## Try it
Please copy exactly the part of the records below that opens with the line containing "I would like to testify in" and closes with the line containing "Use the REST API to retrieve", leaving out any pictures.
=== Section Start ===
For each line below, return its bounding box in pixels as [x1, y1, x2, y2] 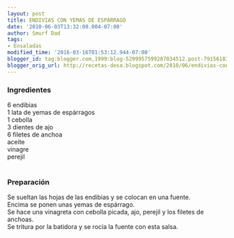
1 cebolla [7, 116, 33, 124]
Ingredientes [7, 85, 52, 95]
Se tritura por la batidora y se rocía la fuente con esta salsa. [7, 223, 179, 231]
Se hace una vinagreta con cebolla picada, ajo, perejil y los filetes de [7, 208, 204, 216]
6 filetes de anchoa [7, 130, 63, 138]
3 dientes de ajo [7, 122, 54, 131]
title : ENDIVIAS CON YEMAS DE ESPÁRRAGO [7, 17, 127, 24]
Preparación [7, 177, 50, 187]
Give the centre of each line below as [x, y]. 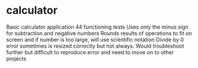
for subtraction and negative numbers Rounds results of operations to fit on [99, 33]
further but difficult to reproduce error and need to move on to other [90, 52]
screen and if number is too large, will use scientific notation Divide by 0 [95, 39]
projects [16, 58]
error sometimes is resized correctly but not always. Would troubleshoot [95, 46]
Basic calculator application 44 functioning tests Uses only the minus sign [97, 27]
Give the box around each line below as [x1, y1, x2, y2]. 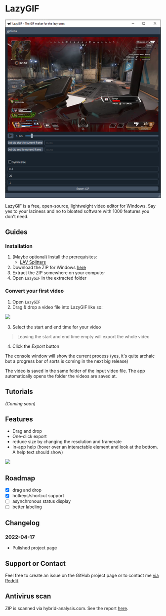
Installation [5, 243, 33, 250]
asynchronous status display [12, 498, 71, 504]
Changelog [5, 519, 40, 527]
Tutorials [5, 387, 33, 396]
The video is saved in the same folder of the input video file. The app [5, 368, 145, 374]
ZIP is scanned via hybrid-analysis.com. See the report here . [5, 605, 128, 611]
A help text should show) [12, 449, 63, 455]
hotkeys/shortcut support [12, 493, 64, 499]
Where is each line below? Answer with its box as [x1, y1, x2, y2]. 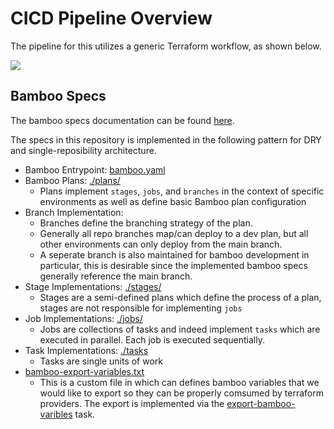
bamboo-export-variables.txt [24, 365, 145, 377]
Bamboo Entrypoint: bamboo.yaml [24, 163, 166, 176]
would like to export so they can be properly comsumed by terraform [39, 387, 325, 399]
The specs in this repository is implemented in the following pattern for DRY [10, 133, 322, 146]
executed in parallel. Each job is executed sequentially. [39, 333, 265, 346]
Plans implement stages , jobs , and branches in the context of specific [39, 185, 325, 197]
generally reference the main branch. [39, 270, 193, 282]
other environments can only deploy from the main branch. [39, 238, 283, 250]
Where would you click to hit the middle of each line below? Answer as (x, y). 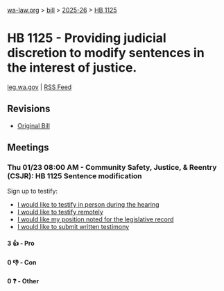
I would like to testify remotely (60, 212)
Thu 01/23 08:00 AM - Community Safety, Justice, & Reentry (112, 168)
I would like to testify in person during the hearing (88, 205)
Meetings (28, 148)
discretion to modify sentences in (106, 53)
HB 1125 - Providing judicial (87, 38)
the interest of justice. (72, 68)
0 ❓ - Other (23, 281)
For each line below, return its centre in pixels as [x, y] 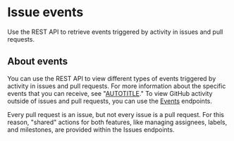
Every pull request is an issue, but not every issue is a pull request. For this [116, 114]
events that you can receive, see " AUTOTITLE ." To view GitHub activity [110, 93]
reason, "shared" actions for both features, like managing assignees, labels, [117, 122]
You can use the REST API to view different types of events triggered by [112, 78]
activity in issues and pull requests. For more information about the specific [117, 86]
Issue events [45, 12]
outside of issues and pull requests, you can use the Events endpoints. [110, 101]
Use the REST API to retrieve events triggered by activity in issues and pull [115, 32]
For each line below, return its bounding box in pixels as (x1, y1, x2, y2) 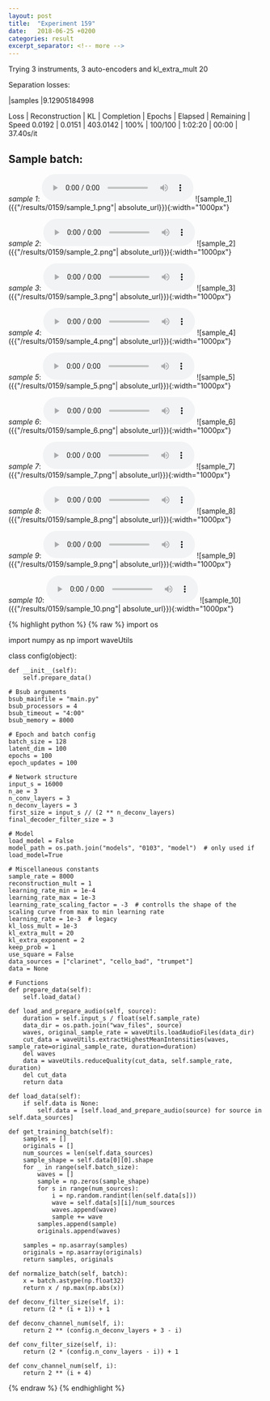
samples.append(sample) (37, 1219, 117, 1228)
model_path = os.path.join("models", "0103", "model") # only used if (8, 844, 255, 852)
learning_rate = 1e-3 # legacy (8, 915, 117, 923)
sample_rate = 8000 (8, 872, 74, 880)
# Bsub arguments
=== Section End ===
## Answer box
I would like to testify in person during the hearing (88, 205)
Meetings (28, 148)
discretion to modify sentences in (106, 53)
HB 1125 - Providing judicial (87, 38)
the interest of justice. (72, 68)
0 ❓ - Other (23, 281)
For each line below, return its centre in pixels as [x, y] 
Every pull request is an issue, but not every issue is a pull request. For this [116, 114]
events that you can receive, see " AUTOTITLE ." To view GitHub activity [110, 93]
reason, "shared" actions for both features, like managing assignees, labels, [117, 122]
You can use the REST API to view different types of events triggered by [112, 78]
activity in issues and pull requests. For more information about the specific [117, 86]
Issue events [45, 12]
outside of issues and pull requests, you can use the Events endpoints. [110, 101]
Use the REST API to retrieve events triggered by activity in issues and pull [115, 32]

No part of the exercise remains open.